“果然是商賈之家,一點待人的禮數都不懂!”向嫣冷着臉低聲罵道。
向夫人臉上也一副“我們這樣的人家不跟他們計較”的表情,那個狀元郎哄着岳母哄着妻子。
雲天山莊的下人表情不變的把人引進去。
心道,嫌我們家主子不懂待客的禮數,你倒是別來啊,又沒有請你來。自己上趕着過來,還覺得別人應該把你當座上賓款待?
冷夫人見到邱雙特別高興,邱雙送的是一尊白玉觀音,只有巴掌那麼大一尊,算不得頂尖的好東西,但是也不失禮數。
邱雙見冷夫人一直在屋裡陪她,沒有要出去招待客人的意思便問了句:“外頭來了很多賓客,夫人不管她們嗎?”
因爲冷夫人是女眷,那些不請自來的也多數都是女眷。因此,冷非玉這個男人就不適合招待她們。
冷夫人:“本就沒有請她們,雲天山莊不少遊玩的地方,底下的人去招待也虧待不了她們。”
邱雙便沒在說什麼了,冷夫人遲疑了一下,問道:“我聽說,最近你們楚王府住了一位很是絕色的姑娘?”

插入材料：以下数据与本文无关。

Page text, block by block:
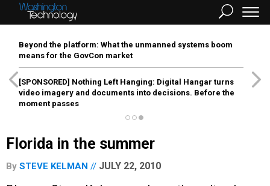
Beyond the platform: What the unmanned systems boom
means for the GovCon market
[SPONSORED] Nothing Left Hanging: Digital Hangar turns
video imagery and documents into decisions. Before the
moment passes
Florida in the summer
By STEVE KELMAN JULY 22, 2010
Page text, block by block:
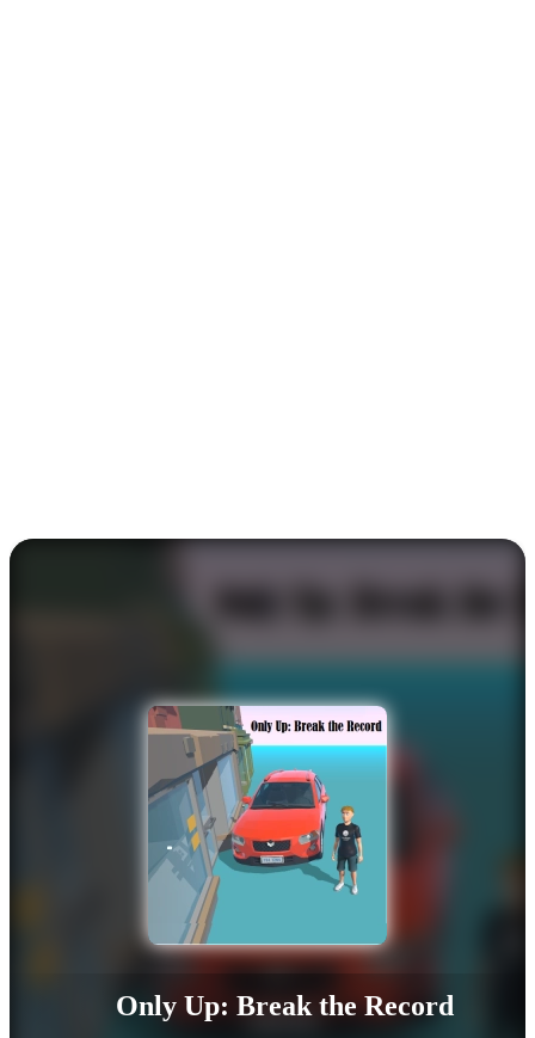
Only Up: Break the Record
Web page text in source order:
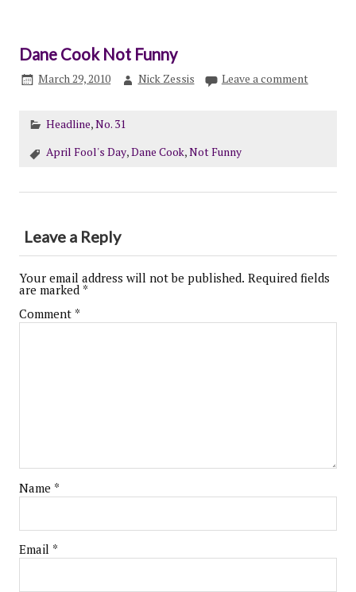
Dane Cook Not Funny
March 29, 2010 Nick Zessis Leave a comment
Headline,No. 31
April Fool's Day,Dane Cook,Not Funny
Leave a Reply
Your email address will not be published. Required fields
are marked *
Comment *
Name *
Email *
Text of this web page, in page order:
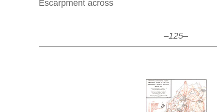
Escarpment across
–125–
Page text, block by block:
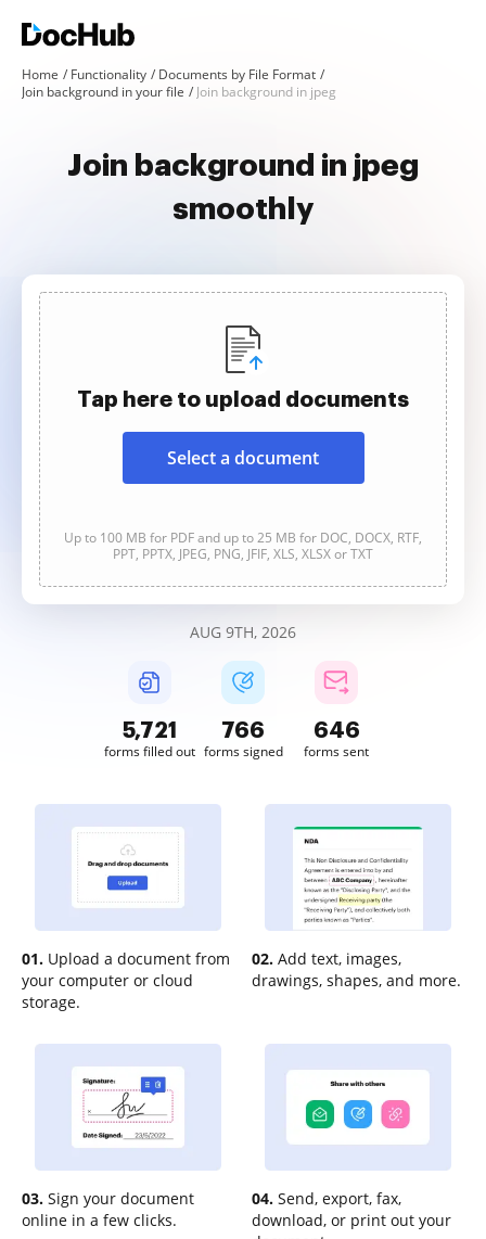
Home Functionality
Documents by File Format
Join background in your file
Join background in jpeg
Join background in jpeg
smoothly
Tap here to upload documents
Select a document
Up to 100 MB for PDF and up to 25 MB for DOC, DOCX, RTF,
PPT, PPTX, JPEG, PNG, JFIF, XLS, XLSX or TXT
AUG 9TH, 2026
5,722
forms filled out
766
forms signed
646
forms sent
01. Upload a document from
your computer or cloud
storage.
02. Add text, images,
drawings, shapes, and more.
03. Sign your document
online in a few clicks.
04. Send, export, fax,
download, or print out your
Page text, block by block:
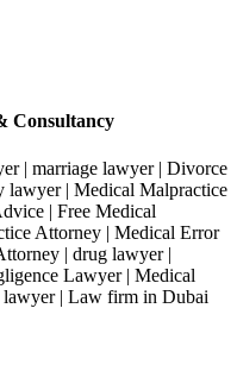
Consultancy
| marriage lawyer | Divorce
| Medical Malpractice
| Free Medical
Attorney | Medical Error
| drug lawyer |
Lawyer | Medical
| Law firm in Dubai
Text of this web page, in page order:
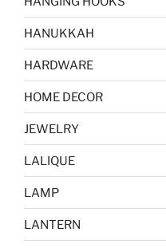
HANUKKAH
HARDWARE
HOME DECOR
JEWELRY
LALIQUE
LAMP
LANTERN
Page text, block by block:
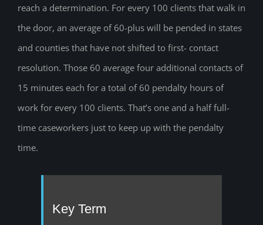
reach a determination. For every 100 clients that walk in
the door, an average of 60-plus will be pended in states
and counties that have not shifted to first- contact
resolution. Those 60 average four additional contacts of
15 minutes each for a total of 60 pendalty hours of
work for every 100 clients. That’s one and a half full-
time caseworkers just to keep up with the pendalty
time.
Key Term
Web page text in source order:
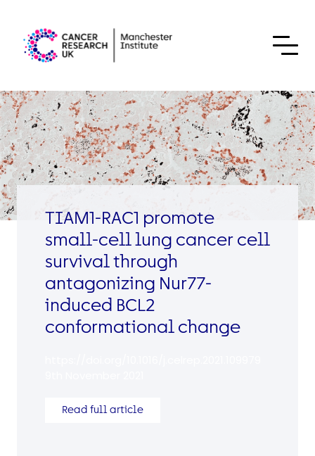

邱雙:“是有這麼一位姑娘,不知夫人爲何問起她?”冷夫人觀察着邱雙的表情,但是見她很從容看不出其他異樣:“我打聽到這個姑娘是大周的公主,皇上預備讓她嫁入楚王府的。你也別多想,我是怕你委屈,楚王若因此待你不好,你儘管來找我,我們冷家
爲你撐腰。”
冷妙語也立即插話:“楚王都已經有正妻了,皇上還把公主許給他,這是要王妃姐姐讓出正妃的位置嗎?這個委屈絕對不能受!”
在冷妙語看來,一個公主斷不可能做妾的,肯定是要把邱雙的位置給擠掉。
哼!男人果然都是靠不住的東西!
可憐她姐姐心裡難受,面上還得裝作什麼都沒有發生過的樣子。
邱雙瞧了冷妙語那樣子就猜到她在想什麼了。
她有些驚訝冷家的消息太靈通,不過想着冷家的財力就不那麼意外了。
冷夫人居然還爲她撐腰,這倒是讓邱雙有那麼些感動,便道:“冷夫人放心,王爺不會娶那個公主。這些都是皇上的意思。”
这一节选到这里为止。